Senator HANSEN. My generous nature always come through.

Dr. SAWHILL. I will quickly agree with other members of the panel. It seems to me not terribly important whether there is a ripple effect or not-although we all agree that there is-and the ripple effect will be of some size; certainly with coal costs going up $2 to $3 billion, that is a clear indication of a partial ripple effect anyway. But I think the real issue with these higher prices is that they are causing great problems for low-income groups that would be very greatly affected by rising energy costs.

As Mr. Lichtblau has pointed out, residual fuel costs went up about 160 percent last year, heating oil costs about 70 percent, and with those kind of increases that people, particularly in lower income brackets, have already experienced, adding further price increases on top of that, is really intolerable at a time when our economy is spiraling downward into recession. It is these very people who are standing in the unemployment lines today.

The CHAIRMAN. Thank you very much. Senator Bartlett.

Senator BARTLETT. Thank you, Mr. Chairman. It seems to me the basic domestic problem is a shortage of domestic energy with controlled prices that are controlled too low to bring on sufficient domestic supplies quickly, and related with that is the worldwide oversupply of energy with controlled prices too high and also with controlled deliveries in the form of embargoes-one embargo and the threat of others.

I would like to ask Dr. Sawhill if we freed up the price of controlled oil, the 63 percent or so, what price increase would you anticipate there would be in gasoline?

Dr. SAWHILL. I believe our earlier estimates were about 5 cents. I am not positive of that. But you have $5 on 60 percent of our supplies, and it is 2 cents for each dollar. It would be somewhere in that range;. 5 to 6 cents, I would think.

Senator BARTLETT. If I recall, I think the earlier figure was 6.4

cents.

Dr.
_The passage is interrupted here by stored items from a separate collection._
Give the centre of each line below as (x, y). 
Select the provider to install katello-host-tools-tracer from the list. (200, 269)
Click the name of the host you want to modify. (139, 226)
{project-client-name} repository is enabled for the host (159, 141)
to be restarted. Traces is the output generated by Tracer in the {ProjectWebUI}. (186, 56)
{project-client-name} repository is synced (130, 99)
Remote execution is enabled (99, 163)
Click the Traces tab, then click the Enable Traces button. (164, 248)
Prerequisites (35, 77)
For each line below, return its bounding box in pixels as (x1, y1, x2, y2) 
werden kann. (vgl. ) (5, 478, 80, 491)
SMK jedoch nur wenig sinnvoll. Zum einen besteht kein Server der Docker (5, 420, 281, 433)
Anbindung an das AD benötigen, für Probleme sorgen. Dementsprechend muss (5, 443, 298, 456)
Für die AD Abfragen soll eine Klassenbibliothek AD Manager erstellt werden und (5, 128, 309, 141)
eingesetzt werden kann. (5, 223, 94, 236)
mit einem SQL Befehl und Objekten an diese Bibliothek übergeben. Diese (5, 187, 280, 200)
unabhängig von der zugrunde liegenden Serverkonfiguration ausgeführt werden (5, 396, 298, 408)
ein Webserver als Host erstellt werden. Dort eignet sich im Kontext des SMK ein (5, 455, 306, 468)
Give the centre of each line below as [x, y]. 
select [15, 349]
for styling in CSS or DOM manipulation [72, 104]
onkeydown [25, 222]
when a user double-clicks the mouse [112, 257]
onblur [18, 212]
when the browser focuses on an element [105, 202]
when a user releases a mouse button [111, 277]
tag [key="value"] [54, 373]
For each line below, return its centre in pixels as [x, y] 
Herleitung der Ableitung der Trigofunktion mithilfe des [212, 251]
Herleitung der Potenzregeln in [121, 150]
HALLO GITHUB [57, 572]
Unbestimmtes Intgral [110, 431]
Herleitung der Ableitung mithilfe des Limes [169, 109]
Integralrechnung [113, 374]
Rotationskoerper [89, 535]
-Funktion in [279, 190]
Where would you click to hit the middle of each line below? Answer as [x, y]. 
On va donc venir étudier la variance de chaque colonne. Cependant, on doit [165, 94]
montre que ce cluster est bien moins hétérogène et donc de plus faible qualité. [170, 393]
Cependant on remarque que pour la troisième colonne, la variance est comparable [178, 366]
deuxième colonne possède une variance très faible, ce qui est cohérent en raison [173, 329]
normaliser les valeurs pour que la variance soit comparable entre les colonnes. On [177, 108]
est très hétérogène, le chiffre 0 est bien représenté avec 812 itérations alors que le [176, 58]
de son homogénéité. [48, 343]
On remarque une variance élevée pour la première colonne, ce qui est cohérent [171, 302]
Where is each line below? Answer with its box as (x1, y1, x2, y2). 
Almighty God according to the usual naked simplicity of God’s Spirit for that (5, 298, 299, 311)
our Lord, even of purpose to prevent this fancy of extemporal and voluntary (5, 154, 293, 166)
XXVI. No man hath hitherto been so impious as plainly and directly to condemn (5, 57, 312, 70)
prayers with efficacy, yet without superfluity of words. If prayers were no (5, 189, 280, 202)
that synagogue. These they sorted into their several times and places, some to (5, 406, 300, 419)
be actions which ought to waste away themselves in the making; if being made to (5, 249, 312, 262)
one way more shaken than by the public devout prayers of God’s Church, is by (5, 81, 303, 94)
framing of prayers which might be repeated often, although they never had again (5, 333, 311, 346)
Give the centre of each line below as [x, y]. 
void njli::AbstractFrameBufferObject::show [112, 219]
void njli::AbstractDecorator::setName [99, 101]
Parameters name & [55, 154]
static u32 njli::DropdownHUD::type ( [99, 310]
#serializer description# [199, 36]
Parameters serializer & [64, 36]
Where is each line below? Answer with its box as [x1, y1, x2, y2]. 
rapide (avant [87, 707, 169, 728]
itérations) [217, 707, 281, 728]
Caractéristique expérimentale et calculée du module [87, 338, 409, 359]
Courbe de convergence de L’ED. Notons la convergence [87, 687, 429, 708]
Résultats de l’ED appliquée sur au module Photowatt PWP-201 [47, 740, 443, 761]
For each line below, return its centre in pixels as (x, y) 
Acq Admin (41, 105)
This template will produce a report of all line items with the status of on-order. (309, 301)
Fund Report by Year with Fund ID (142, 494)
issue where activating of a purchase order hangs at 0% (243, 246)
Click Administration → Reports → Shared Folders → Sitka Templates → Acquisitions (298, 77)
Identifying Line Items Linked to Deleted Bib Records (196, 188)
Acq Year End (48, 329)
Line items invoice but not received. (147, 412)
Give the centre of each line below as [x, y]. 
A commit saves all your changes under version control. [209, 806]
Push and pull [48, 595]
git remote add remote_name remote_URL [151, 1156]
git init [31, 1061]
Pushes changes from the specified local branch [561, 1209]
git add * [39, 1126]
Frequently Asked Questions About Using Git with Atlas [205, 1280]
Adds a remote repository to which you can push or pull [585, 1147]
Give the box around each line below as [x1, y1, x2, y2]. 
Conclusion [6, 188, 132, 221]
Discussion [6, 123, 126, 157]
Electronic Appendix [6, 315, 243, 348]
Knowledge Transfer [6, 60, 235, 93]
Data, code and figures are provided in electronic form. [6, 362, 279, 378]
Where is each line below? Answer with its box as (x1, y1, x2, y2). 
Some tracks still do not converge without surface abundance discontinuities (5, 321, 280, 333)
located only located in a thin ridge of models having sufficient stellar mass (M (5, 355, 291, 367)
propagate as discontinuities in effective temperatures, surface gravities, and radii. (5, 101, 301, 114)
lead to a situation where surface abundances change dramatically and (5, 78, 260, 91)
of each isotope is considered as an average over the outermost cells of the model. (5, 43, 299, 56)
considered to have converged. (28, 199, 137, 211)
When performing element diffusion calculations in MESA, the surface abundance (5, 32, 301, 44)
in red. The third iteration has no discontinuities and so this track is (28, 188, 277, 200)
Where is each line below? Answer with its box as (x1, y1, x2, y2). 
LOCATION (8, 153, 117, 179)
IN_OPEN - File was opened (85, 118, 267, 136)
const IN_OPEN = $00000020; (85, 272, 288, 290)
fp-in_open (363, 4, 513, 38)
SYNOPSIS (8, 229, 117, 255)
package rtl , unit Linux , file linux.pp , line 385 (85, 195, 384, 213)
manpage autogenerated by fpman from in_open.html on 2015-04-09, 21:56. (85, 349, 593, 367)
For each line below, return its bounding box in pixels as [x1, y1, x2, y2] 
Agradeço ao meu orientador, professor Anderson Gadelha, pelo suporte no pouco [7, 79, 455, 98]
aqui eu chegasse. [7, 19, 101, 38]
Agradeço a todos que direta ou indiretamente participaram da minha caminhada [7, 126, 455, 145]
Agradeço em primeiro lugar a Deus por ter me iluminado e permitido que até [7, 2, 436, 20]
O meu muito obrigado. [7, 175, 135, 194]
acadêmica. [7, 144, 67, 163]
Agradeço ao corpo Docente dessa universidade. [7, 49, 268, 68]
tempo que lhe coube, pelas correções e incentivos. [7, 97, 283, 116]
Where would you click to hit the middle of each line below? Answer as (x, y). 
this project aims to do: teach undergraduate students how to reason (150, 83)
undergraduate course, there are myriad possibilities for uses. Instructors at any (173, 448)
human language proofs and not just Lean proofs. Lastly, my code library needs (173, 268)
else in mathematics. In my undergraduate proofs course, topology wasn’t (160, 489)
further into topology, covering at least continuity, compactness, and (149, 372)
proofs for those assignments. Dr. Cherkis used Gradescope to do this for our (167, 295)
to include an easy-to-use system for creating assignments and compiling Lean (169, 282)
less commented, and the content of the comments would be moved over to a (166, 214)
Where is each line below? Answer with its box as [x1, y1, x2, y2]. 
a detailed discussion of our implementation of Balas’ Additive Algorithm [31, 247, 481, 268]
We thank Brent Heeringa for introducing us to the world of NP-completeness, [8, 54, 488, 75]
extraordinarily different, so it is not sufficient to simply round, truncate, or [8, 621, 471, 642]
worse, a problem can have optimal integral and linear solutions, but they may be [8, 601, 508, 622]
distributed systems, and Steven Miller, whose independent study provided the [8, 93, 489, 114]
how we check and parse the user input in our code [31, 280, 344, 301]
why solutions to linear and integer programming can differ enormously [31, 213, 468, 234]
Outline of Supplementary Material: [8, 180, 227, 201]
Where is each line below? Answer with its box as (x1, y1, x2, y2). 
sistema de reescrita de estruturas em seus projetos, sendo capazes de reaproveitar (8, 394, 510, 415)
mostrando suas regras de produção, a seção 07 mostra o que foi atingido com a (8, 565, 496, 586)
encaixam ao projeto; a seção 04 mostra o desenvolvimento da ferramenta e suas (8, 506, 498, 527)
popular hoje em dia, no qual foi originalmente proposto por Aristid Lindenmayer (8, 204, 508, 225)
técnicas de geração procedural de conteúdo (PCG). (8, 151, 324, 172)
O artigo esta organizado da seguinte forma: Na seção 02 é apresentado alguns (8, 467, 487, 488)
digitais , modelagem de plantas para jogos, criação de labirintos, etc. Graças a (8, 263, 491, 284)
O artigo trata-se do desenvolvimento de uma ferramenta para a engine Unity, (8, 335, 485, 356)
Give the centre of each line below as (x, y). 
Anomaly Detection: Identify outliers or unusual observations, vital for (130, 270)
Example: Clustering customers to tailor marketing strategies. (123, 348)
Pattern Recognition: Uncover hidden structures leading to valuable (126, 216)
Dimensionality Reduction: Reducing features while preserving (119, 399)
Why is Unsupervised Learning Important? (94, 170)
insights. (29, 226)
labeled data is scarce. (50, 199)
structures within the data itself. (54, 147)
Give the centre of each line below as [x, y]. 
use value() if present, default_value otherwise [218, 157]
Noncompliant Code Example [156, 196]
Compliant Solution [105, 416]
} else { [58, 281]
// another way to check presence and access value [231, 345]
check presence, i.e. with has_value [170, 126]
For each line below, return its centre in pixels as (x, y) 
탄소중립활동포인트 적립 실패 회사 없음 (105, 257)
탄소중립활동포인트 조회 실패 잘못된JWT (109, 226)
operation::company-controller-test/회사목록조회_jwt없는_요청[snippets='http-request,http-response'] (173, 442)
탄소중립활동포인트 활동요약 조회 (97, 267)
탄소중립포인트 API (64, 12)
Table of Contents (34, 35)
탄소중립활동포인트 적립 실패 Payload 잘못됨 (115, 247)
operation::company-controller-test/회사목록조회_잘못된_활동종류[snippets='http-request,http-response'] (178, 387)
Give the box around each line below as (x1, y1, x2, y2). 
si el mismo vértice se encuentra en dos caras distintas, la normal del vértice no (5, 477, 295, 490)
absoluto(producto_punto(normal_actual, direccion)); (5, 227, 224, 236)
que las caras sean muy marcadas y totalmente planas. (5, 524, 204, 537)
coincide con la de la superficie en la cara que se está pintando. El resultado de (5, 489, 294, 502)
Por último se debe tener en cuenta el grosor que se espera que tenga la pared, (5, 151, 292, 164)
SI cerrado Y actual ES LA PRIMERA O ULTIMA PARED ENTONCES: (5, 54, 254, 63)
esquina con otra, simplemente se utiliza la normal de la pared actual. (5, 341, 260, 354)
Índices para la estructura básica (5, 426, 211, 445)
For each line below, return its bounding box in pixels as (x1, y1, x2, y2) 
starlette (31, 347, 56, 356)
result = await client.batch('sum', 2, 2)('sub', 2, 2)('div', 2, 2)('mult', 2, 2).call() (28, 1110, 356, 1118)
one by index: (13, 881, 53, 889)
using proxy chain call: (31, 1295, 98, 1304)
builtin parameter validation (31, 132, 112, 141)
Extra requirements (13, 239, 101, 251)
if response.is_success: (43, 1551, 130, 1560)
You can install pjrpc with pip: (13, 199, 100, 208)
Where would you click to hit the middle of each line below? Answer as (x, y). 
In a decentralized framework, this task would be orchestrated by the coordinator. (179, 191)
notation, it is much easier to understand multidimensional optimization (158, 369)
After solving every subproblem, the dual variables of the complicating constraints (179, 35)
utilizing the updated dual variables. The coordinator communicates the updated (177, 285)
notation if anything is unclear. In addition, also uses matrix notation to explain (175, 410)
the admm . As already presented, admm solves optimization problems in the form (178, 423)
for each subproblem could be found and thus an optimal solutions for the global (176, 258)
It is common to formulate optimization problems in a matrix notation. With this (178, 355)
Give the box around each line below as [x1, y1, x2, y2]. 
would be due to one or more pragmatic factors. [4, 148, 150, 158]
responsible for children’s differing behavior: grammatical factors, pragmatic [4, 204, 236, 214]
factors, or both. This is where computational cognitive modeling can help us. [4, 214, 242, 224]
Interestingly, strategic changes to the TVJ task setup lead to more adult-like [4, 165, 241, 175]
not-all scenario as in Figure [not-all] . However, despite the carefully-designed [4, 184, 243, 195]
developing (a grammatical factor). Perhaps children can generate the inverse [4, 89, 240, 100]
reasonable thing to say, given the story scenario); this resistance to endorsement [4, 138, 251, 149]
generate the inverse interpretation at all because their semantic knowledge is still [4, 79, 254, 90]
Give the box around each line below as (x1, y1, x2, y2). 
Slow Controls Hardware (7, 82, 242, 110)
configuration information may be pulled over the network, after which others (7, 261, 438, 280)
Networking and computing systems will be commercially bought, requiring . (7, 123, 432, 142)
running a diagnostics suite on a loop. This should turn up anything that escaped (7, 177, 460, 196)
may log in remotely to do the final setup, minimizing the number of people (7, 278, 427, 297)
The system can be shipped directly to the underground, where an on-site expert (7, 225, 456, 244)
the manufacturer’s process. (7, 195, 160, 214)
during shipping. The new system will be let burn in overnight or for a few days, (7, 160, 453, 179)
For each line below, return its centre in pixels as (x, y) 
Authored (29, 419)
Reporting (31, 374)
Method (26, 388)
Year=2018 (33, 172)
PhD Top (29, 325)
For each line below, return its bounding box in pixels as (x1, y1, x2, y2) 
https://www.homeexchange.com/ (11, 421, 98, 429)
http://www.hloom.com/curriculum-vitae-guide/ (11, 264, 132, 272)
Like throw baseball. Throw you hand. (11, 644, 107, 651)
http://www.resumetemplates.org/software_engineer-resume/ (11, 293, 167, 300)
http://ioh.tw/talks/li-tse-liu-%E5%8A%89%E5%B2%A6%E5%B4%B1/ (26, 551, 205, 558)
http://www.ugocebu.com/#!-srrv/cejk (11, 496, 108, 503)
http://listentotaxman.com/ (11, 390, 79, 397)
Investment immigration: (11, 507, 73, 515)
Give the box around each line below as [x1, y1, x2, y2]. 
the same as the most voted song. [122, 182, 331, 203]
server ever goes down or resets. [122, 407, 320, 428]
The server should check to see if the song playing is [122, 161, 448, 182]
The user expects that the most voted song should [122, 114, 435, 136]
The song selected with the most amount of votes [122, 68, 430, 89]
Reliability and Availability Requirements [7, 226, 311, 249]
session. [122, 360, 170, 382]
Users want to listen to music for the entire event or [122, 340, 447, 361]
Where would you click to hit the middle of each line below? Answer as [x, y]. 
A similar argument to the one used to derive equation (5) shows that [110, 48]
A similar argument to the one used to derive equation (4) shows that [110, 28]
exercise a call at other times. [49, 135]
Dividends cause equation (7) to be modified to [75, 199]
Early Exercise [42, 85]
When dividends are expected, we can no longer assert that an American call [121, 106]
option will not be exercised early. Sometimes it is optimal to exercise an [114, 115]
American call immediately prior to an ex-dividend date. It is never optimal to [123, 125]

SAWHILL. Let's say 4 to 6 cents.

Senator BARTLETT. It seemed to me the panel in their discussions on the positive side seemed to be a little concerned about a major impact of freeing up the price.

Mr. Lichtblau, I think, suggested that perhaps freeing up secondary oil, which I think is about 20 percent of the total, so I would like to ask you very quickly-as you know, I am limited on my time-I would like a yes or no kind of an answer, do you feel or if you feel the 4.6-percent freeing up of the market could bring on additional supplies which I would assume raise the price up to the $11.20 that currently exists on free oil, that will be less, $2 less than the imported price, would that be too much of an impact on the economy? And if you thought so, would you then favor doing that in graduated steps such as secondary oil which would be about one-third of the 60 percent? Maybe do it over 2 or 3 years?